We are not prepared to say that, considering all these facts, the jury might not, with some show of reason, have concluded that the rope did fall over the edge of the drum, and that the iron hook was broken by the sudden strain or jerk resulting from the check thus given to the speed of the rapidly-descending car. Under ordinary circumstances the proof in question would establish nothing more than simple neglect by the company to use proper precautions to guard against injuries to persons who might be casually exposed to possible danger, and would fail to establish the degree of culpability mentioned in the statute. But it was further in proof that the company had made no provision whatever to arrest the progress of a car that might become detached from the wire ropes intended to control its movements, and that it was not only possible but usual to provide against such accidents by the. erection, at the lower terminus of an inclined tramway, of what is known as a “buffer.” One witness, a civil engineer, testifies that by *642means of a “buffer” a locomotive running at the rate of ten miles per hour may be stopped without trouble or difficulty.

The jury might therefore have found that the company, with full knowledge of all these facts, persisted in the use of inferior machinery, and failed to have that properly arranged, and failed also to use reasonable precautions to provide against danger to the public, and especially to the inmates of the house leased by them to Claxton.

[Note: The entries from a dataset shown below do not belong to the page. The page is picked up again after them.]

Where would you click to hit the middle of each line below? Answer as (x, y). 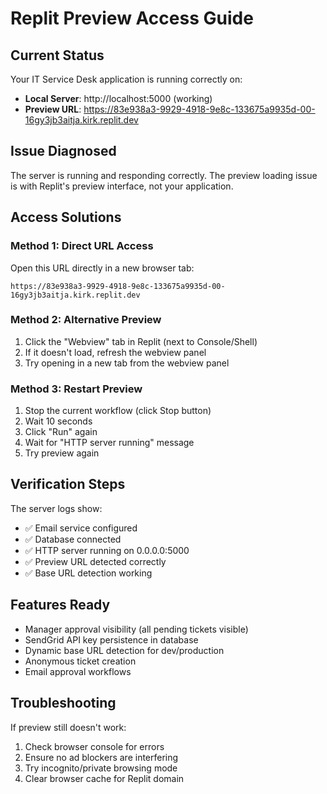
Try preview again (62, 453)
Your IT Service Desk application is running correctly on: (126, 79)
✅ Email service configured (81, 528)
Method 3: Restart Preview (76, 389)
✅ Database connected (73, 539)
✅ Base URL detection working (88, 573)
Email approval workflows (78, 671)
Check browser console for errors (94, 746)
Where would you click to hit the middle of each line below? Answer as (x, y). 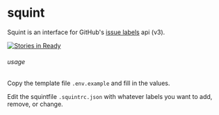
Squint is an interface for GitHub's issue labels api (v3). (86, 32)
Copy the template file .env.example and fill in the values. (89, 83)
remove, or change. (35, 104)
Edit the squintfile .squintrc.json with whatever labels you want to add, (110, 97)
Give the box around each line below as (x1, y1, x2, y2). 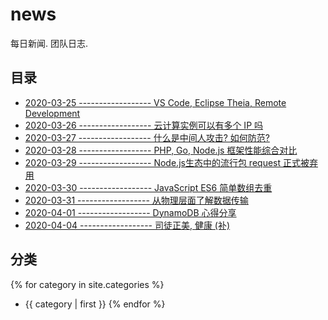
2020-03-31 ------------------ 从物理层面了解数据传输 (24, 194, 249, 206)
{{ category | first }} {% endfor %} (24, 298, 166, 310)
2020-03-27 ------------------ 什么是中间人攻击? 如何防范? (24, 131, 270, 143)
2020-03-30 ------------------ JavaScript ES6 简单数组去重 (24, 181, 273, 193)
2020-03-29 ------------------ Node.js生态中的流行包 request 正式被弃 (24, 156, 318, 168)
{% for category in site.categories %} (10, 278, 165, 290)
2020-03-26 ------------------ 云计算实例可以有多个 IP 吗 (24, 119, 264, 131)
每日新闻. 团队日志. (10, 37, 89, 49)
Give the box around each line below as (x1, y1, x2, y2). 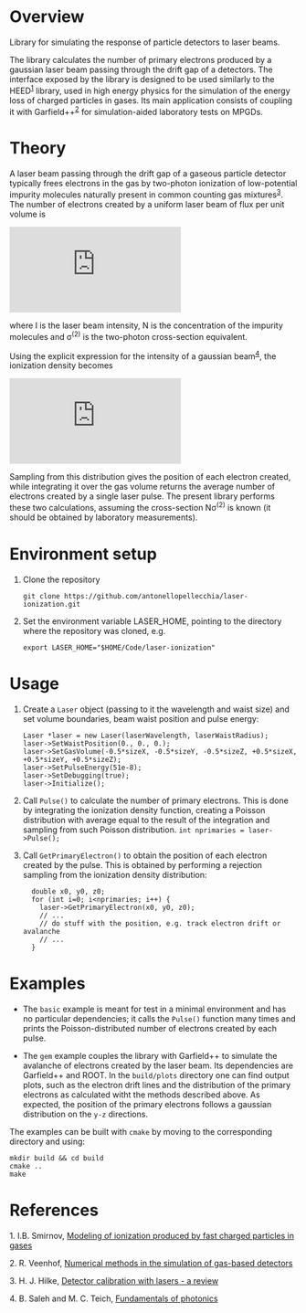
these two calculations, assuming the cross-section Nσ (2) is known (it (9, 501, 271, 513)
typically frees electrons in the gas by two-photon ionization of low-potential (9, 178, 298, 189)
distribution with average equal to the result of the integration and (22, 814, 270, 825)
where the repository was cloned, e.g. (22, 625, 166, 636)
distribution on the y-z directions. (22, 1108, 149, 1119)
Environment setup (9, 544, 157, 564)
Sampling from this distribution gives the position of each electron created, (9, 471, 291, 482)
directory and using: (9, 1136, 85, 1147)
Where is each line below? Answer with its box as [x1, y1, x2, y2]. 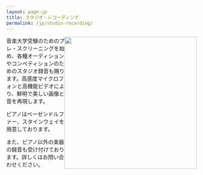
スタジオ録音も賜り [16, 68, 65, 75]
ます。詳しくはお [6, 153, 48, 161]
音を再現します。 [6, 98, 48, 105]
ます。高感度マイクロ [6, 75, 59, 82]
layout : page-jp [6, 8, 47, 15]
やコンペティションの [6, 60, 59, 67]
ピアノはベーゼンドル [6, 110, 59, 118]
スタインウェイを [22, 118, 65, 126]
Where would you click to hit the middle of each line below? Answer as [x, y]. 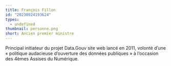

The officers and agents of the company could not have been unaware of the danger to which the inmates of that house were constantly exposed; and yet the house was leased by the company to Claxton for the purpose of making profit out of the leasing, and the company still failed to use the usual and ordinary precautions to protect the inmates against a misadventure which might happen at any time. Under such a state of proof it was for the jury, and not for the court, to determine whether the company’s negligence was willful. (7 Bush, 235.) If it was willful in the statutory sense, then no negligence on the part of the deceased will operate to relieve the wrong-doer from civil responsibility. To make out a case under the statute, it must be shown that the conduct of the party in fault was such as to evidence reckless indifference to the safety of the public, or an intentional failure to perform a plain and manifest duty, in the performance of which the public or the party injured had an interest.

There must be such conduct as implies actual malice, or anti-social recklessness. (2 Duv. 557; 10 Bush, 667 and 263; 9 Bush, 532.)

And when this grade of negligence is established, the guilty . party must answer in damages, no matter how negligently the .person killed may have acted. This rule was distinctly announced in. the case of Mahoney’s adm’x (7 Bush, 235), on the authority of several preceding cases. It was followed in *643the ease of Digby v. Kenton Iron Co. (8 Bush, 167), and recognized in the still later case of Jacobs’ adm’r (10 Bush, 272.)

This conclusion obviates the necessity for inquiring how far the negligence of a parent may be imputed to a child six years of age, in an action prosecuted by the child or its personal representative, to recover for a personal injury resulting from the negligence of the parties sued.

We are of opinion the court erred in taking the case from the jury, by the peremptory instruction to find for the appellee.

The court below erred in refusing to permit the witnesses Daviess, Forbes, and Dillon, to answer questions touching the quality and strength of iron out of which the broken hook was made. These witnesses showed themselves to be experts, and their opinions -were admissible as evidence. It also erred in refusing to permit Daviess and Forbes to state their opinions as to the comparative safety of the inclines in use by the company, at the time the deceased was killed. They were experts on this subject, and their evidence would have tended to show that the incline in use at Kilgore’s was inferior in plan, construction, and arrangement.

Judgment reversed, and cause remanded for a-new trial1 on principles consistent with this opinion.